Ada kalimat yang kini diungkapkan secara menggugah dan misterius: “Aku bisa makan dan aku bisa dimakan, aku adalah hitam putih yang berperang. Siapakah aku?” Pernahkah Anda membayangkan sebuah subjek yang mempunyai dualitas sedemikian rupa? Objek yang memuat baik penghancuran maupun penciptaan, dalam dirinya sendiri dan dalam kontradiksi simultan. Inilah aku dalam dunia yang berada di antara hitam dan putih.
Teaser Teka-Teki
Bagi penikmat teka-teki dan misteri, kalimat ini bisa jadi tantangan baru yang menarik. “Aku bisa makan dan aku bisa dimakan.” Sebuah entitas yang memakan sekaligus bisa dimakan. Mengerikan? Atau justru menarik? Haruskah kita berlomba mencari solusi atau justru merenungkan paradoks yang ada dalam kalimat tersebut?
Berperang dalam Hitam Putih
“Hitam putih yang berperang” – Konsep hitam dan putih sering digunakan sebagai simbol kontras absolut, dualitas antara baik dan buruk, benar dan salah. Namun, berperang dalam konteks ini memberikan nuansa yang lebih dalam. Seolah ada pertempuran batin yang terus menerus antara dua sisi yang bertentangan – aspek diri kita yang kita cintai dan yang kita hindari.
Siapakah Aku?
Meski mengundang banyak interpretasi, dalam konteks teka-teki, jawabannya cukup sederhana: aku adalah sebuah catur. Dalam permainan catur, pion dan bidak lain “dapat makan” bidak lawan dan “dapat dimakan” oleh bidak lawan. Konsep “hitam dan putih yang berperang” juga dapat dilihat dalam catur, dimana bidak hitam dan putih berperang satu sama lain.

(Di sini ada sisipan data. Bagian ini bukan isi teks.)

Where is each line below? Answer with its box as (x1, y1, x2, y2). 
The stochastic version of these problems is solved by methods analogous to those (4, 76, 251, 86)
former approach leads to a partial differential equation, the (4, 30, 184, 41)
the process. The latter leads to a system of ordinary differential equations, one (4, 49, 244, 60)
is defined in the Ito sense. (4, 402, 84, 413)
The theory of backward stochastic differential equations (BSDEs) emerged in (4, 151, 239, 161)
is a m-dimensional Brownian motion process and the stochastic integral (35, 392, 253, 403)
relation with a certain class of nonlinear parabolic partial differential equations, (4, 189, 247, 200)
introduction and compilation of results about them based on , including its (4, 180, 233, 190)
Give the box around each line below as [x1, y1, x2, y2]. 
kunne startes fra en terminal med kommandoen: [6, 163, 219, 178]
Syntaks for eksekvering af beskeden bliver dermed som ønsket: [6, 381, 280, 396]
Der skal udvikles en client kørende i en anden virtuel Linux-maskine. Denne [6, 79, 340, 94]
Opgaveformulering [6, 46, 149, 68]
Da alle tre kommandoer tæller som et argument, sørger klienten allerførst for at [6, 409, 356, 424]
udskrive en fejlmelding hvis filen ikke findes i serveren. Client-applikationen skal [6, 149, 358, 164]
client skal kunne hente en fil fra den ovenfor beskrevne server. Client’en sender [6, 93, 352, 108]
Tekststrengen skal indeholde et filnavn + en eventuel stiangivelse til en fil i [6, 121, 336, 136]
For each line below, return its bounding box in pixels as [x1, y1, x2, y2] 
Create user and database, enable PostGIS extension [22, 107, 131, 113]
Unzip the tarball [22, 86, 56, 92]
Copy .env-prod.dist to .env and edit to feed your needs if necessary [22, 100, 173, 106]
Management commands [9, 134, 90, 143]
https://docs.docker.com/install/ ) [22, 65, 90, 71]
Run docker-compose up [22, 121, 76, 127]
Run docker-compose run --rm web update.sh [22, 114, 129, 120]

Namun, jika kita melihat lebih jauh, “Aku bisa makan dan aku bisa dimakan, aku adalah hitam putih yang berperang. Siapakah aku?” bisa diartikan sebagai simbol representasi dari manusia itu sendiri. Dalam hidup, kita semua ‘memakan’ – dari makanan, pengalaman, pengetahuan, sementara juga ‘dimakan’ oleh waktu, pikiran, lingkungan. Laga hitam putih bisa mencerminkan pertarungan internal yang kita alami sebagai manusia, perjuangan antara kebaikan dan kejahatan, atau cinta dan ketakutan.

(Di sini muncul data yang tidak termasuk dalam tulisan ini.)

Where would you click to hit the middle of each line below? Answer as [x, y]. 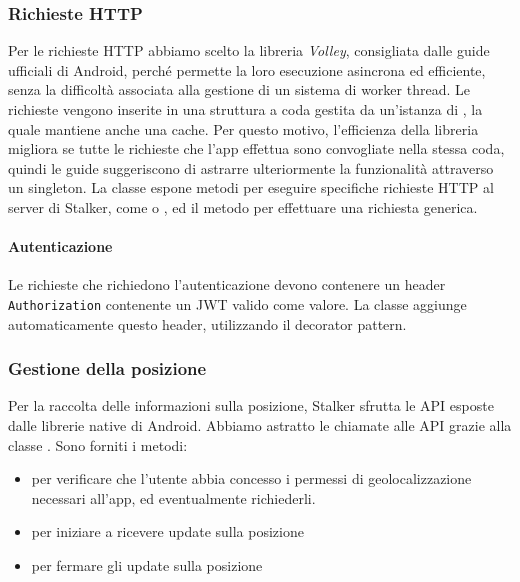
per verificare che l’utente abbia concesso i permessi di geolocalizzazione [251, 478]
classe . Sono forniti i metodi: [98, 444]
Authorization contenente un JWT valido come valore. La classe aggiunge [237, 303]
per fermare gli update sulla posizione [147, 564]
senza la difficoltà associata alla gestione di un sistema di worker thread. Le [239, 89]
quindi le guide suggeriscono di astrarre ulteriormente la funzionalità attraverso [251, 167]
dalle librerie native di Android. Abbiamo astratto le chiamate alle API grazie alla [260, 425]
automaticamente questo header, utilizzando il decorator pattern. [207, 323]
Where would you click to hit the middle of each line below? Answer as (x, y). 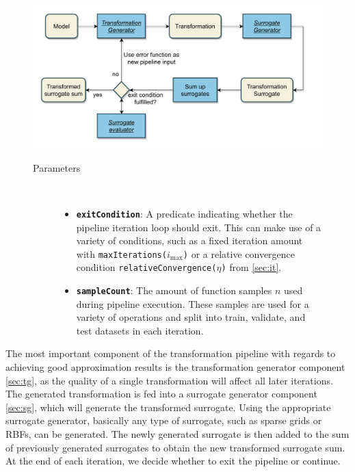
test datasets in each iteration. (140, 330)
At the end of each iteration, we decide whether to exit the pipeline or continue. (173, 461)
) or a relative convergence (239, 253)
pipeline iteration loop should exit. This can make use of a (199, 227)
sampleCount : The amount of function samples (174, 290)
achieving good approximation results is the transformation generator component (175, 367)
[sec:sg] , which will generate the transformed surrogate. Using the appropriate (168, 407)
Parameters (57, 167)

Dalam sekali memandang, kalimat ini mungkin hanya sebuah teka-teki sederhana. Namun ketika kita memahami makna yang lebih dalam, kita akan melihat hal ini sebagai sebuah pemikiran filosofis yang menggambarkan peperangan dalam diri dan keberlanjutan hidup itu sendiri. Jadi, siapakah aku? Jawabannya mungkin akan berbeda-beda, tergantung dari perspektif mana kita melihatnya.